The end goal is to allow per-Connection encryption (as opposed the global
fernet key) to support providing containerized tasks with independent
credentials to limit access, and to enable integration with Key Management
At a high level, Connection objects will be augmented with 2 additional
fields: `KMS_type` and `KMS_extras`, which are modeled (somewhat) after the
existing `conn_type` and `extras` fields. Each connection can be flagged as
"independently encrypted", which then prompts the user to pick a KMS (from
a predefined list, like Connection type) and enter the relevant
authentication and metadata that KMS requires to operate (mirroring how
choosing a Connection type results in additional configuration).
The credentials to authenticate with the KMS can either be manually placed
(like some key files for Connections are now) or, in the case of
containerized workers, injected as a key file (through file system mapping)

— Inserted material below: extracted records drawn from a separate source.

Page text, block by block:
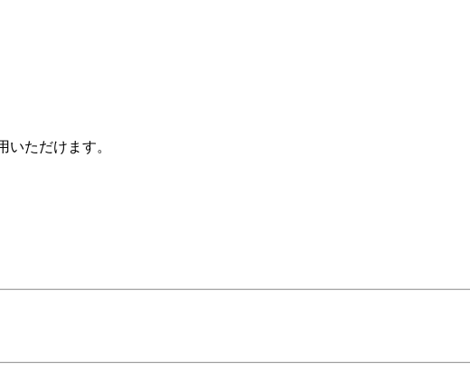
いただけます。
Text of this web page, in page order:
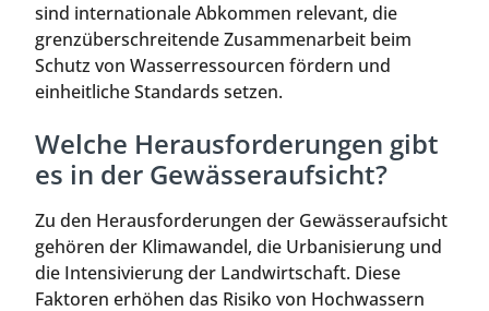
sind internationale Abkommen relevant, die
grenzüberschreitende Zusammenarbeit beim
Schutz von Wasserressourcen fördern und
einheitliche Standards setzen.
Welche Herausforderungen gibt
es in der Gewässeraufsicht?
Zu den Herausforderungen der Gewässeraufsicht
gehören der Klimawandel, die Urbanisierung und
die Intensivierung der Landwirtschaft. Diese
Faktoren erhöhen das Risiko von Hochwassern
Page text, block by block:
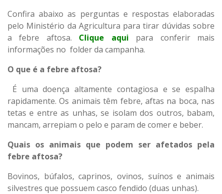
Confira abaixo as perguntas e respostas elaboradas
pelo Ministério da Agricultura para tirar dúvidas sobre
a febre aftosa. Clique aqui para conferir mais
informações no folder da campanha.
O que é a febre aftosa?
É uma doença altamente contagiosa e se espalha
rapidamente. Os animais têm febre, aftas na boca, nas
tetas e entre as unhas, se isolam dos outros, babam,
mancam, arrepiam o pelo e param de comer e beber.
Quais os animais que podem ser afetados pela
febre aftosa?
Bovinos, búfalos, caprinos, ovinos, suínos e animais
silvestres que possuem casco fendido (duas unhas).
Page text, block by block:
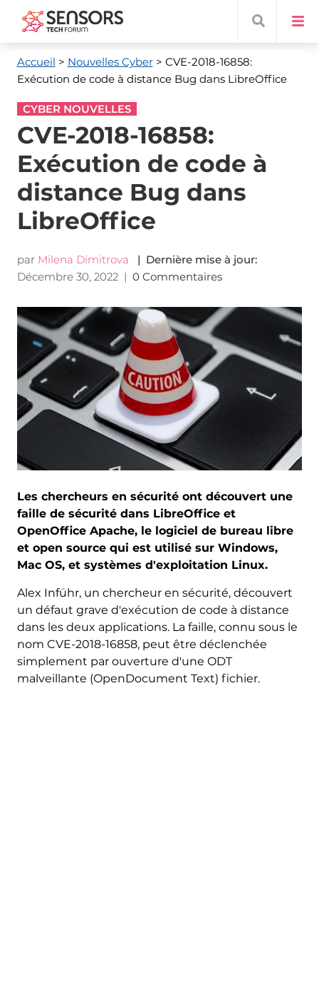
Accueil > Nouvelles Cyber> CVE-2018-16858:
Exécution de code à distance Bug dans LibreOffice
CYBER NOUVELLES
CVE-2018-16858:
Exécution de code à
distance Bug dans
LibreOffice
par Milena Dimitrova
| Dernière mise à jour:
Décembre 30, 2022| 0 Commentaires
Les chercheurs en sécurité ont découvert une
faille de sécurité dans LibreOffice et
OpenOffice Apache, le logiciel de bureau libre
et open source qui est utilisé sur Windows,
Mac OS, et systèmes d'exploitation Linux.
Alex Inführ, un chercheur en sécurité, découvert
un défaut grave d'exécution de code à distance
dans les deux applications. La faille, connu sous le
nom CVE-2018-16858, peut être déclenchée
simplement par ouverture d'une ODT
malveillante (OpenDocument Text) fichier.
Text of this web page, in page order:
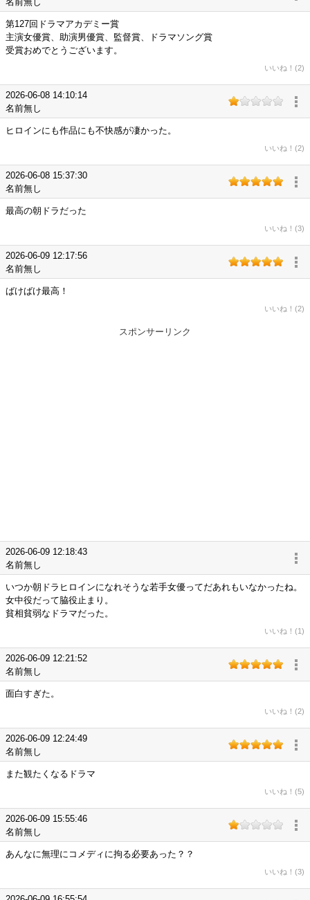
第127回ドラマアカデミー賞
主演女優賞、助演男優賞、監督賞、ドラマソング賞
受賞おめでとうございます。
いいね！(2)
2026-06-08 14:10:14
名前無し
ヒロインにも作品にも不快感が凄かった。
いいね！(2)
2026-06-08 15:37:30
名前無し
最高の朝ドラだった
いいね！(3)
2026-06-09 12:17:56
名前無し
ばけばけ最高！
いいね！(2)
スポンサーリンク
2026-06-09 12:18:43
名前無し
いつか朝ドラヒロインになれそうな若手女優ってだあれもいなかったね。
女中役だって脇役止まり。
貧相貧弱なドラマだった。
いいね！(1)
2026-06-09 12:21:52
名前無し
面白すぎた。
いいね！(2)
2026-06-09 12:24:49
名前無し
また観たくなるドラマ
いいね！(5)
2026-06-09 15:55:46
名前無し
あんなに無理にコメディに拘る必要あった？？
いいね！(3)
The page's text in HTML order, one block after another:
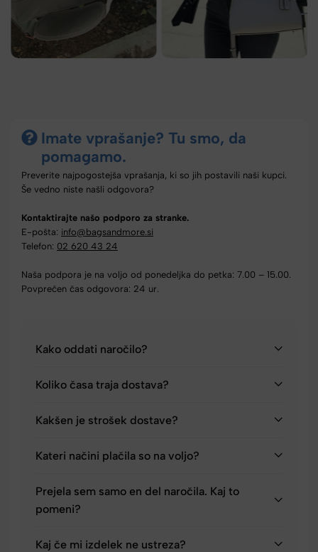
Imate vprašanje? Tu smo, da
pomagamo.
Preverite najpogostejša vprašanja, ki so jih postavili naši kupci.
Še vedno niste našli odgovora?
Kontaktirajte našo podporo za stranke.
E-pošta: info@bagsandmore.si
Telefon: 02 620 43 24
Naša podpora je na voljo od ponedeljka do petka: 7.00 – 15.00.
Povprečen čas odgovora: 24 ur.
Kako oddati naročilo?
Koliko časa traja dostava?
Kakšen je strošek dostave?
Kateri načini plačila so na voljo?
Prejela sem samo en del naročila. Kaj to
pomeni?
Kaj če mi izdelek ne ustreza?
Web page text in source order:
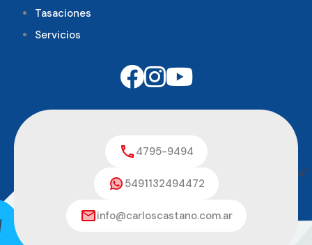
Tasaciones
Servicios
4795-9494
5491132494472
info@carloscastano.com.ar
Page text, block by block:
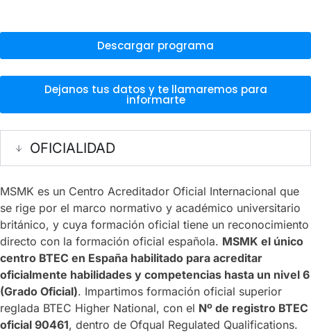
Descargar programa
Dejanos tus datos y te llamaremos para
informarte
OFICIALIDAD
MSMK es un Centro Acreditador Oficial Internacional que
se rige por el marco normativo y académico universitario
británico, y cuya formación oficial tiene un reconocimiento
directo con la formación oficial española. MSMK el único
centro BTEC en España habilitado para acreditar
oficialmente habilidades y competencias hasta un nivel 6
(Grado Oficial). Impartimos formación oficial superior
reglada BTEC Higher National, con el Nº de registro BTEC
oficial 90461, dentro de Ofqual Regulated Qualifications.
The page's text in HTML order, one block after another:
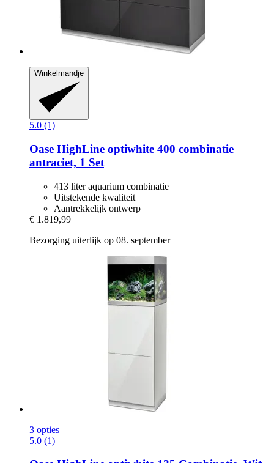
Winkelmandje
5.0 (1)
Oase HighLine optiwhite 400 combinatie
antraciet, 1 Set
413 liter aquarium combinatie
Uitstekende kwaliteit
Aantrekkelijk ontwerp
€ 1.819,99
Bezorging uiterlijk op 08. september
3 opties
5.0 (1)
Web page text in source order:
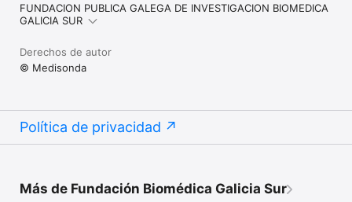
FUNDACION PUBLICA GALEGA DE INVESTIGACION BIOMEDICA
GALICIA SUR
Derechos de autor
© Medisonda
Política de privacidad
Más de Fundación Biomédica Galicia Sur
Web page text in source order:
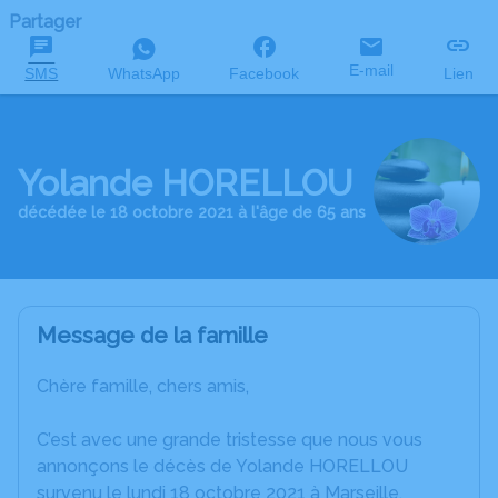
Partager
SMS WhatsApp Facebook E-mail Lien
Yolande HORELLOU
décédée le 18 octobre 2021 à l'âge de 65 ans
Message de la famille
Chère famille, chers amis,
C’est avec une grande tristesse que nous vous
annonçons le décès de Yolande HORELLOU
survenu le lundi 18 octobre 2021 à Marseille.

or environment variable on a per-worker basis. These changes are primarily
in support of the second (containerized workers) model.
When creating an encrypted Connection, Airflow will generate a
cryptographic key (likely AES, possibly a separate fernet key) for that
connection and encrypt the Connection fields. It will then encrypt that key
(K_conn) using the KMS.
KMS communication happens through KMSClients, which are implemented very
similarly to Connection types and Hooks, with a mapping from KMS_type to a
particular Client. New clients can be added by the community (as with
hooks/Connection Types). The API for a KMSClient is simple: Encryption and
Decryption. The `encrypt` method would take in K_conn and the configuration
data, encrypt K_conn through the KMS, and return JSON to be stored in the
KMS_extra field. `decrypt` is passed this KMS_extra JSON, decrypts K_conn
though the KMS, and returns K_conn to be used to decrypt the Connection
data. After both operations, K_conn is purged from memory.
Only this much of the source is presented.